Henrique Gomes observou os ombros dela tremerem e sentiu uma pontada no coração.
Ele quis estender a mão para confortá-la, mas não ousou ser inoportuno.
Dom Alves e Gael Alves trocaram olhares e suspiraram silenciosamente.
Rosângela Nunes apertava a carta com força, os dedos brancos pela tensão.
Ela mordeu o lábio, lutando para não chorar alto, mas seus ombros tremiam violentamente e as lágrimas caíam como pérolas de um colar arrebentado.
Passou-se um longo tempo até que Rosângela Nunes se acalmasse.

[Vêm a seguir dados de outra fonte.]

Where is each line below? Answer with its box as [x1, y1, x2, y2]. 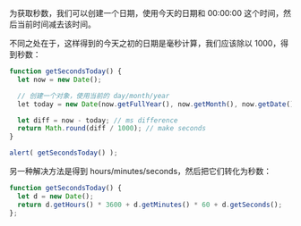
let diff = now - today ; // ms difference [17, 115, 178, 125]
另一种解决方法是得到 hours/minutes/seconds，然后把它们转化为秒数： [9, 166, 272, 176]
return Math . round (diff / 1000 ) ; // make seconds [17, 124, 206, 133]
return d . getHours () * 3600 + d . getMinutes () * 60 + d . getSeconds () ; [17, 200, 283, 209]
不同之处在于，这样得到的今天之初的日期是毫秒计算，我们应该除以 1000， [9, 38, 281, 48]
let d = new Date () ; [17, 191, 94, 201]
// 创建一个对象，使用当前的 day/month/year [17, 91, 170, 100]
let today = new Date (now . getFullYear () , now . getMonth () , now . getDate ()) [17, 99, 298, 109]
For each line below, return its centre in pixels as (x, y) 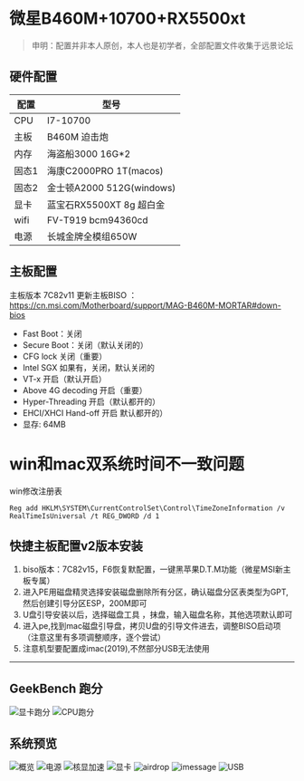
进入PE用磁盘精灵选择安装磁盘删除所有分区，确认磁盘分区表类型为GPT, (156, 592)
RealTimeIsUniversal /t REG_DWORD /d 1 (85, 516)
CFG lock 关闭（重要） (65, 356)
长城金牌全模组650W (92, 236)
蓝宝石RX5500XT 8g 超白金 (106, 205)
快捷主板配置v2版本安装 (76, 546)
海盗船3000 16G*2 (89, 153)
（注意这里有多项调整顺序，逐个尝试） (94, 637)
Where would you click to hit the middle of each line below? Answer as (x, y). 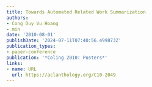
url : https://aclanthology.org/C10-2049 (64, 75)
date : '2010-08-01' (31, 35)
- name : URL (21, 69)
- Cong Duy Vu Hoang (33, 23)
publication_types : (31, 47)
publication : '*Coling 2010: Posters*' (57, 58)
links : (15, 63)
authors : (17, 18)

Do envelope, ela despejou um cartão bancário e uma chave de latão.
A chave era idêntica àquela na caixa de madeira; deviam formar um par.
— Vovó... — Ela soluçou, incapaz de dizer mais nada.
Rosângela Nunes olhou para o cartão e a chave em suas mãos, e as lágrimas embaçaram sua visão novamente.
— Por que a senhora foi tão boa para mim...? Eu nem mereço...
— Criança tola, não diga isso. — Disse Dom Alves, com voz gentil. — Ela tinha um bom julgamento. Se ela disse que você é boa, é porque você é realmente boa. O mundo está cheio de pessoas interesseiras, mas crianças puras e gentis como você são raras.
Rosângela Nunes baixou a cabeça para enxugar as lágrimas, com o coração tomado por uma mistura de sentimentos.
Dom Alves acenou com a mão, e sua expressão tornou-se séria.
— Henrique, estou muito triste com o que aconteceu com ela. Embora a família Alves e a família Gomes não atuem no mesmo setor, ainda temos alguma influência na Cidade Capital. Se precisar de ajuda, é só pedir.
— Agradeço a gentileza, vovô Alves. — Henrique Gomes balançou a cabeça. — Quero investigar este assunto pessoalmente. A vingança da vovó, eu mesmo devo executar. Não é apenas para fazer justiça a ela, mas também por mim mesmo, para limpar a honra da família Gomes.
Dom Alves olhou para ele, e um brilho de apreço passou por seus olhos.
Ele assentiu.
— Muito bem, você tem ambição, parece seu avô quando era jovem. Acredito que você encontrará a verdade. Mas, se tiver dificuldades, pode vir me procurar a qualquer momento.
— Obrigado, vovô Alves.
Gael Alves ajudou vovô Alves a se levantar, e todos saíram do escritório juntos.
Nesse momento, ouviu-se o som da porta se abrindo no hall de entrada.
Vasco Rodrigues entrou e deu de cara com Rosângela Nunes e os outros.
— Vasco.
Vasco Rodrigues estancou, encontrando o olhar de Rosângela Nunes.
— O que você está fazendo aqui?
— Vim buscar algumas coisas com o vovô Alves.
— Não!
— Não!
Henrique Gomes e Vasco Rodrigues não cediam, e a atmosfera de tensão a deixava impotente.
— Vocês estão me machucando, soltem!
A última frase de Rosângela Nunes saiu com um tom de raiva.
Mesmo a contragosto, eles a soltaram.
— Henrique Gomes, você deve ir embora primeiro.
— Por quê? Rosa, você ainda vai ficar com ele?
A expressão de Henrique Gomes era desagradável.
Rosângela Nunes girou o pulso dolorido e falou calmamente.
— Não tem nada a ver com você. Vá embora, por favor.
Ele fitou o rosto de Rosângela Nunes, incapaz de aceitar aquilo.
Um traço de tristeza passou por seus olhos, e ele contornou os dois, partindo a passos largos.